While much debate rages among experts about how investments might do in 2023, there is more agreement about the outlook for the global economy.

Higher interest rates are now starting to bite both consumers and businesses. Thus most commentators now agree that economies around the world will have a slowdown, with some countries plunging into recession.

So can you make money with ASX shares this year?

Pengana investment specialist Tim Richardson said that the “short answer is yes”.

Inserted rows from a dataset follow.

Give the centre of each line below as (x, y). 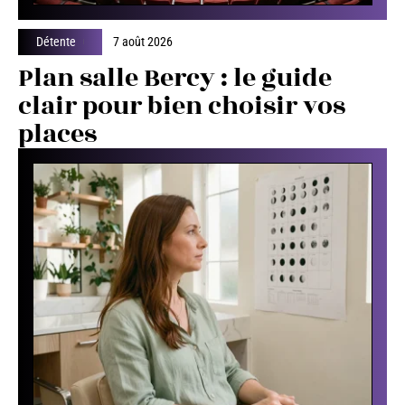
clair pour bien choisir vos (182, 106)
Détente (56, 41)
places (57, 134)
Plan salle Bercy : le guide (175, 78)
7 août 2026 (143, 41)
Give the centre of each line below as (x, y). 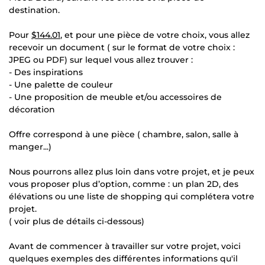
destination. (34, 10)
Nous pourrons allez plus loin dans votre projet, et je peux (132, 172)
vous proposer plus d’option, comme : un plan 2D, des (124, 184)
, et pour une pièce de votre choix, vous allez (155, 35)
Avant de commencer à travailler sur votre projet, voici (125, 246)
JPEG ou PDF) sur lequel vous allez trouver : (101, 60)
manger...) (30, 147)
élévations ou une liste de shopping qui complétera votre (132, 196)
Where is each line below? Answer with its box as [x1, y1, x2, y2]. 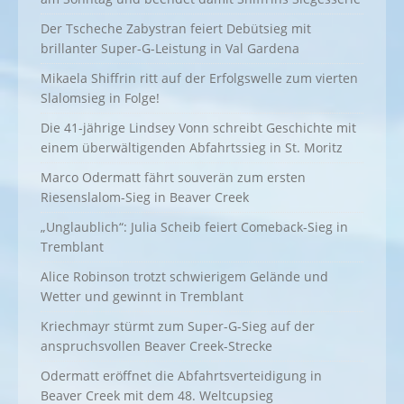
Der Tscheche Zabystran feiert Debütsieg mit [41, 20, 311, 38]
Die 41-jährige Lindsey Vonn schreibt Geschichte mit [41, 119, 356, 137]
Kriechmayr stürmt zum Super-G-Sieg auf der [41, 317, 315, 335]
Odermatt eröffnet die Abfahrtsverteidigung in [41, 367, 322, 385]
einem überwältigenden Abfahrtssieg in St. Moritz [41, 139, 343, 157]
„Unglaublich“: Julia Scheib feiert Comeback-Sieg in [41, 218, 348, 236]
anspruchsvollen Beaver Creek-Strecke [41, 337, 272, 355]
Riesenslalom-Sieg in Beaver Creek [41, 188, 249, 207]
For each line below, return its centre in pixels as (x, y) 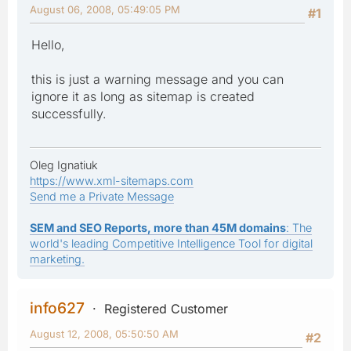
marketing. (57, 259)
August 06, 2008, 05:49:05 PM (105, 9)
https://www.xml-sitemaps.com (112, 180)
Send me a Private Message (102, 196)
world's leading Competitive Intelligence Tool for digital (171, 243)
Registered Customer (166, 308)
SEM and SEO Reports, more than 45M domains (158, 227)
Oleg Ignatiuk (64, 165)
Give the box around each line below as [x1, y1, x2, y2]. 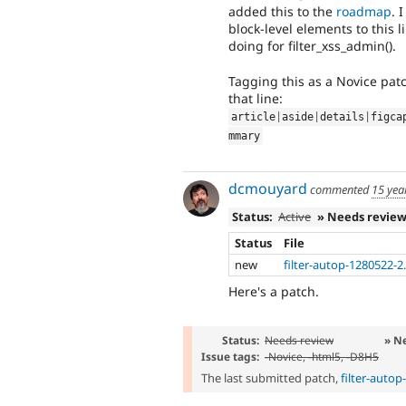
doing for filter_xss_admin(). [228, 37, 396, 55]
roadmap [336, 3, 391, 21]
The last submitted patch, [201, 369, 341, 386]
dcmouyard [228, 179, 307, 199]
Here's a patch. [228, 282, 319, 300]
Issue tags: [201, 348, 260, 363]
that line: [228, 89, 283, 107]
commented [307, 181, 372, 198]
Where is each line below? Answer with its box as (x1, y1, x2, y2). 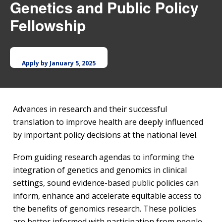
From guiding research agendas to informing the (13, 152, 194, 163)
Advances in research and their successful (13, 104, 167, 115)
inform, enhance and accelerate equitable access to (13, 190, 202, 202)
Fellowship (10, 14, 86, 36)
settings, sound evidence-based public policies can (13, 177, 199, 189)
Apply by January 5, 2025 (22, 59, 96, 68)
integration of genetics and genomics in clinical (13, 165, 187, 176)
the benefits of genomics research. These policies (13, 203, 196, 215)
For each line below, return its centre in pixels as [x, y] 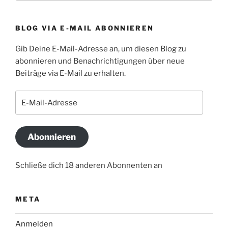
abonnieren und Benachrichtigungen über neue [100, 61]
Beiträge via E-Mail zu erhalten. [70, 73]
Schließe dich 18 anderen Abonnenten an [89, 165]
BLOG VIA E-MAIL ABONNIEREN [85, 28]
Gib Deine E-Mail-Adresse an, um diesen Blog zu [101, 49]
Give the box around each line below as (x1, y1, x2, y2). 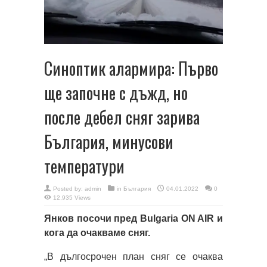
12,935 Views (53, 194, 91, 201)
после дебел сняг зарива (44, 104, 200, 129)
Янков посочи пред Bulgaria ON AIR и (44, 213, 223, 223)
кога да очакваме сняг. (44, 227, 150, 238)
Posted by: (53, 185, 85, 192)
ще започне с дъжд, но (44, 80, 188, 105)
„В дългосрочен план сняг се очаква (44, 251, 223, 262)
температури (44, 153, 125, 178)
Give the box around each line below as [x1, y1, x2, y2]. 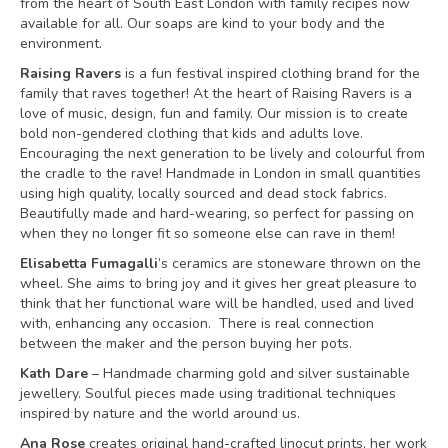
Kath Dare [20, 364, 88, 383]
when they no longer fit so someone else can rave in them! [20, 224, 395, 243]
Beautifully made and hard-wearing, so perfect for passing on [20, 204, 414, 223]
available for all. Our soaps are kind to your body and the [20, 14, 385, 33]
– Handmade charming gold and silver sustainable [88, 364, 410, 383]
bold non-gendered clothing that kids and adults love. [20, 124, 363, 143]
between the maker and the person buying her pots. [20, 334, 352, 353]
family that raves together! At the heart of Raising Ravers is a [20, 84, 412, 103]
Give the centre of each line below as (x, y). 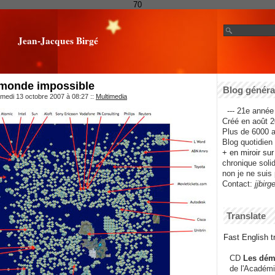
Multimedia (111, 96)
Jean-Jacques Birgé (58, 41)
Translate (246, 216)
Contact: (235, 184)
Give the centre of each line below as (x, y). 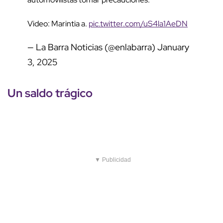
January (173, 47)
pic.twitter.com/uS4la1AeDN (138, 24)
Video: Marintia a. (58, 24)
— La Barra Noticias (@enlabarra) (92, 47)
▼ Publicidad (113, 160)
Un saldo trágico (50, 93)

“The impact of the global economic slowdown on profitability will be highly stock-specific,” Richardson wrote on the Pengana blog.

“Earnings will depend on company sensitivity to interest rates, consumer spending, and secular growth trends. This will bring share market investors a wider dispersion of returns.”

Of course, he added that the difficulty is picking which ASX shares will thrive through the tough times.

“Such companies often have two things in common: lower sensitivity to interest rates, which are expected to remain elevated, and lower sensitivity to consumer spending, which is expected to remain subdued.”

According to Richardson, a business that’s exposed to long-term structural growth themes has the best chance of growing earnings regardless of the economic cycle.

Already the market is starting to see “lower corporate earnings”, triggered by reduced disposable incomes, higher home loan repayments, a slower housing market, and more expensive business financing.

“In this environment, many cyclical stocks whose revenues are sensitive to consumer spending are expected to underperform as they struggle to grow earnings,” said Richardson.

“However, companies whose business models are well aligned to secular growth trends which will endure throughout the interest rate and consumer spending cycles are better placed.”

Helpfully he identified 10 such long-term global shifts that investors will want to seek when buying ASX shares right now:

  1. Transition to net-zero carbon emissions
  2. Labour shortages driving automation
  3. Ageing population
  4. Retail behaviour shifting to online and home delivery
  5. Global travel reopening
  6. Delayed family formation
  7. Rise of middle class in China and other emerging economies
  8. The decoupling of China-US economies
  9. Reshoring to high-cost countries
  10. Trust in strong brands

Some of these trends cover a broader range of ASX shares than one might first think.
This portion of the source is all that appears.